5) When you write do you get inspiration from your own life or from the lives of others for your stories?
A: I just make stuff up, mostly. If my life is involved, it’s less interesting for me, or at least more difficult. I did have a suicide in my family back in 1989, which is one reason why the second book’s giving me so much trouble. That said, I enjoy using real places and sticking little details from the real world into what I’m writing. But you have to be careful with that in case someone gets the wrong idea. I gave Stephen’s father the nickname ‘Spider’ and had him living on the North Mountain in Nova Scotia, so a friend wondered if I was writing about Spider Robinson, the science-fiction author. I had to clarify that when, to my surprise, Spider himself ended up reading the book. (He liked it, which made me super, super happy.)
6) You seem to have a presence on some of the social media platforms like Twitter. Does being on those platforms help you with your writing?
A: I think they’re a time and energy drain, actually, but I’ll admit I’m addicted. It’s easier to post a blog article than to publish a book, and the reaction from readers is pretty much instantaneous, so it can be very rewarding in the short term – which makes it a dangerous distraction from the rest of my writing. Publishers encourage you to use these outlets, although no one can measure how much social media helps with sales and recognition and we might all be just guessing here.

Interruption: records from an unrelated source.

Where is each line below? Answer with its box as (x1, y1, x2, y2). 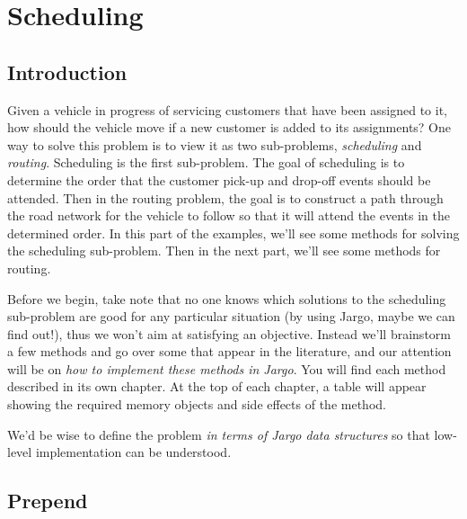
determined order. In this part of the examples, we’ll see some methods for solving (7, 223, 460, 242)
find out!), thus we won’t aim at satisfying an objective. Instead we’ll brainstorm (7, 324, 451, 343)
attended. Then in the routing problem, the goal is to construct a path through (7, 188, 444, 207)
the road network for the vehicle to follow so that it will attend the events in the (7, 206, 450, 225)
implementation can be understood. (35, 443, 232, 461)
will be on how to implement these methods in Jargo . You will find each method (7, 359, 446, 378)
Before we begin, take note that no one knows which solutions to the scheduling (7, 289, 446, 308)
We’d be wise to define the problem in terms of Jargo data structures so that (7, 425, 430, 443)

7) Do you do a lot of travelling? Do you make it back to Canada much? (Now that WestJet is offering service between Ireland and Canada I would assume it would be a bit easier.)
A: That service won’t start until the fall, but it might make things easier. The problem is that there’s so much of Canada – my sister and mother are in Edmonton and my dad is in Nova Scotia. So once you’ve arrived, there’s still a lot of travelling to do, and it’s not exactly cheap. I’m on an extended visit to Nova Scotia now, but I don’t imagine I’ll be back soon once it’s over. I just can’t afford it.
8) Has Cinnamon Toast been involved in any book clubs at all? If yes, did you participate with their discussions at all?
A: Yes, it’s been interesting. I don’t know how many book clubs have covered it, but I was able to attend one meeting in person in the fall, which was pretty great. We had cinnamon rolls, of course. I’ve also Skyped book clubs in New Zealand, Vancouver and New Brunswick. Sometimes this goes well and sometimes it’s a bit awkward, depending on the connection. Once I couldn’t see more than one person at a time and just had the impression of getting yelled at by unseen voices with every fourth word cutting out. But for the group in Vancouver, there was a big screen and a great connection and it was like being there.
9) Have you done any public readings of Cinnamon Toast at all? If yes, what was that experience like for you?
A: I’ve read from it a number of times, usually as part of a double or triple/quadruple bill with other authors. I got to read twice at the Festival of Authors in Toronto last October, which was really quite amazing. I like reading for a group, but tend to get stuck on the same bits to read because I know they work and it’s difficult to take chances on something you’re not sure of when you’re nervous. But I’ve got another reading coming up in early June and I’ll just have to force myself out of the old comfort zone this time.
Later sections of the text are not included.